Gnostic imagination was rampant in the 1990s. Many of us who grew up then remember the allure of the visions of spiritual ascendance that was prevalent not only in obscure IRC chat rooms and bulletin boards but also in several techno-futuristic videogames, movies, and books. Erik Davis's book is a time capsule of that special time when the future was pregnant with untold possibilities. Today, as the afterword explains, some of that aesthetic imaginary feels outdated. They were the first, naïve attempts at putting to words the emerging sensibilities of technological spirituality. But they were also the vital seeds of the slow creation of social meaning appropriate for the 21st century. Virtual Reality was only a dream then. It is a reality now. Mass scale social media was only a figment of imagination then. It is a full blown reality today. As such, delving into the first and second waves of techno-futuristic mania in the 90s is of more than historic value today. We are still living in the TechGnostic trajectory of human development. Connecting with our emerging technologies on a spiritual level, or at least on an imaginary level, can provide new ethical, social, and political guidelines for a life in an interconnected, evolving word.
The first thing that sticks to mind when reading the book is the presence of a kind of technological drunkenness that permeates the whole book. Its style mimics its subject matter. Davis writes about the Dionysian dreams of the internet age not merely as a cool observer but as a participant. You get a sense of excitement and dreaminess, as if the whole book is a long, high tech acid trip. The writing style is a mixture of the journalistic and the priestly. It deals with obscure occultisms and hermetic homilies that are interpreted to the profane in the exoteric language of journalism. For the most part, the book successfully pulls off the difficult task of communicating esoteric knowledge to a secular readership that needs to be convinced (presumably) of its internal coherence. And it showcases a remarkable familiarity with the historical developments of the internet age. Some of the most perceptive sections deal with the deep history (what might be called the "spiritual anthropology") of technological development. The author convincingly shows how all new technologies, from the arts of writing and skygazing to the tools of electricity, became infused with novel meanings and objects of gnostic fascination. This evolutionary history is long and interesting. The successive unfolding of spiritualized man-machine relationships did not start with McLuhan and the Global Village. It is as old as humanity itself and as young as the yet unborn.
The central insight of the book is that technologies shape human beings as much as human beings shape technologies. And this shaping can be understood in evolutionary, even transcendental terms: as we increase our ability to control nature, nature tightens its control over us in the process, but in a way that gives human beings new powers of action, communication, and cooperation. Technology is nature's way of directing human evolution towards unknown ends. Technology seems to be guiding us rather than the other way around. As puppets of evolution, we might as well enjoy the ride and make the most of it. Even if there is no finish line.
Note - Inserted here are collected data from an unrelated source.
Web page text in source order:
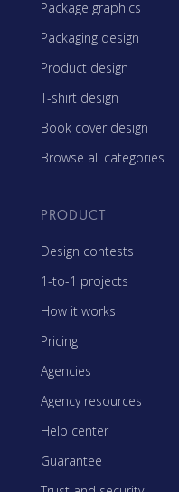
Package graphics
Packaging design
Product design
T-shirt design
Book cover design
Browse all categories
PRODUCT
Design contests
1-to-1 projects
How it works
Pricing
Agencies
Agency resources
Help center
Guarantee

At the same time, the one big shortcoming of the book, and of the optimistic TechGnostic imagination itself, is its failure to foresee how technological development can be easily diverted into crass and boring ends. We are still waiting on the promised singularity while we are ever more cognizant of the limits of human evolution. As Peter Thiel has put it: "We wanted flying cars, instead we got 140 characters.” At the same time, authoritarian countries are using technology to keep people docile and trapped. This makes some of the utopian technological promises of the early days seem hopelessly naïve.
However, I do not think that the "TechGnostic" imagination is going away. Nor should it. It still has many things to teach us. The eschatological dimension is unavoidable in any developmental process characterized by massive structural changes and asymptotic growth. Even though the Star Trek future is taking a long time coming, there are good reasons to think that it will. At least unless human beings manage to destroy themselves and the planet before it. Before then, human beings are going to be fundamentally shaped by new technologies that are constantly evolving. One of them is CRISPR-Cas9, the gene editing technology, whose social ramifications are yet unknown. Jennifer A. Doudna and Emmanuelle Charpentier were awarded the Nobel Prize in Chemistry in 2020 for their discovery of the technology just a few days before I wrote this review.
So, although the techno-spiritual imagination of the early Internet cannot be replicated, it can, and must be, reimagined. Although it will be impossible to reach the singularity in Ray Kurzweil's lifetime, thereby disproving the most optimistic and foolhardy scenarios, it may be equally impossible to thwart during the lifetime of our grandchildren. Even. If. We. Wanted. To.